Resumes and reality

New graduates have to adjust to a no-guarantees job market

You cry when baby goes off to kindergarten. You cry again when baby struts across the stage to get a high school diploma. Then you cry when baby goes off to college.

Then maybe you cry when baby comes back.

Ask the Italian couple who recently went to authorities to begin eviction proceedings against their son, who “demands that his clothes be washed and ironed and his meals prepared. He really has no intention of leaving.”

He’s 41.

America’s future?

Trying to get a job is a full-time job these days, and it gets worse for those who don’t have a degree in an area of study that’s in high-demand.

Rhiannon Martin, an Augusta State University graduate, remains unemployed and living in her parents’ home even after graduating over five years ago with a degree in theater. She said in a Chronicle article Sept. 19, “I just want to do something I enjoy and stay out of debt.”

That used to be a fairly modest ambition.

She is like many other 20-somethings who have graduated with a college degree, especially in liberal arts, and have not found work. Unfortunately, Augusta does not offer as much in her field as the bigger cities do. Now she faces a tough decision: to stay within her comfort zone by living with her parents and pursue either more education or a job unrelated to theater, or move to a larger city and work toward getting work doing something she will enjoy.

It remains that the economy is horrible for new graduates; employers receive dozens of résumés a week for one position. Applicants now have to exceed all expectations, whether applying for their dream job or a fast-food chain.

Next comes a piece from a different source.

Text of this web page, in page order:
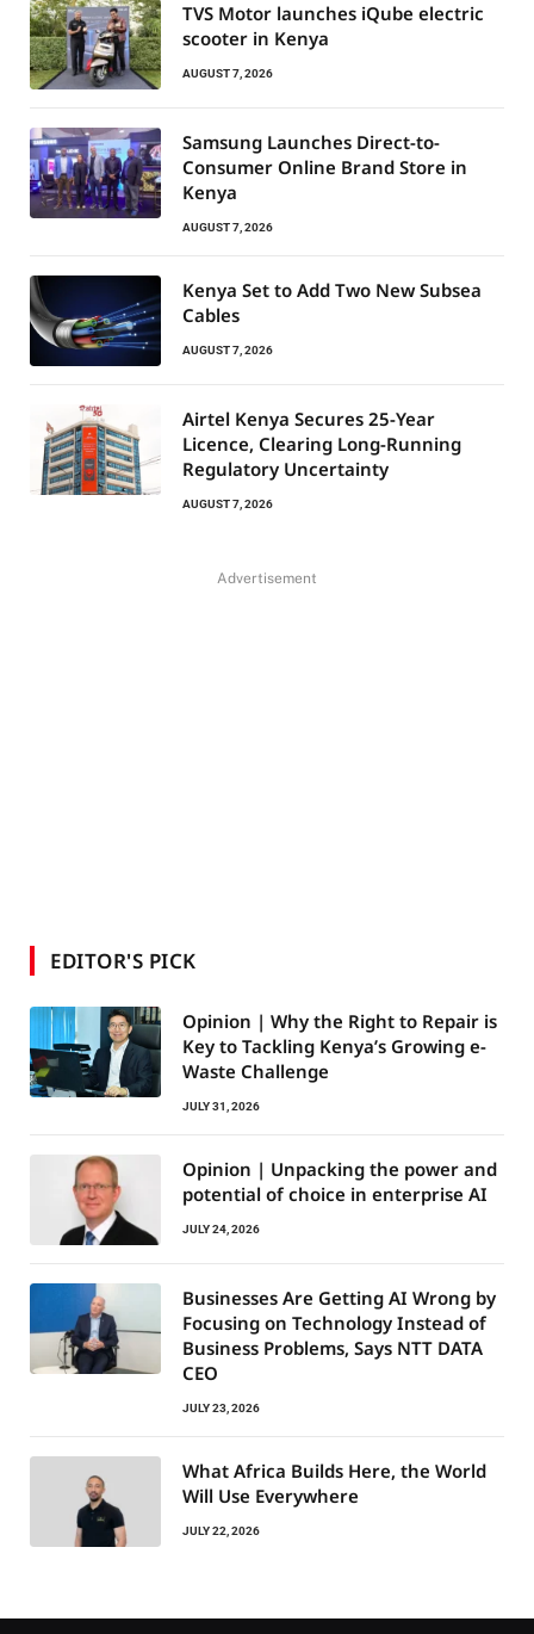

Students who are still in college should take advantage of this time to get their foot in the door of their choosing simply by volunteering, interning and associating with programs that are related to their occupational interests – whether paid or not.

Even being involved in these extracurricular activities won’t guarantee much after graduation. Students need to be reasonable regarding their aspirations and realize that right now, they are going to have to go the long route to get where they want to be – it isn’t going to easy, regardless of one’s qualifications.

Many students are taking the road more traveled by majoring in health sciences or learning technical skills, which lead to some of the most lucrative careers in the market right now. Liberal arts students may need to decide if it’s really worth the initial investment of college tuition for a degree with an uncertain future, and whether they are willing to do more than just send out résumés every day, but to actually pack up and move to where they have a better opportunity to start a career they will enjoy. It all comes down to how badly they want it and how far they are willing to go to make it happen.

Even then, there are no guarantees.

These are choices graduates face almost every year, but never more than now. However, those who willingly choose to major in the arts, knowing the risks of unemployment, should also be willing to make changes and sacrifices to get a career in their field of choice. Otherwise they are just another résumé in the pile.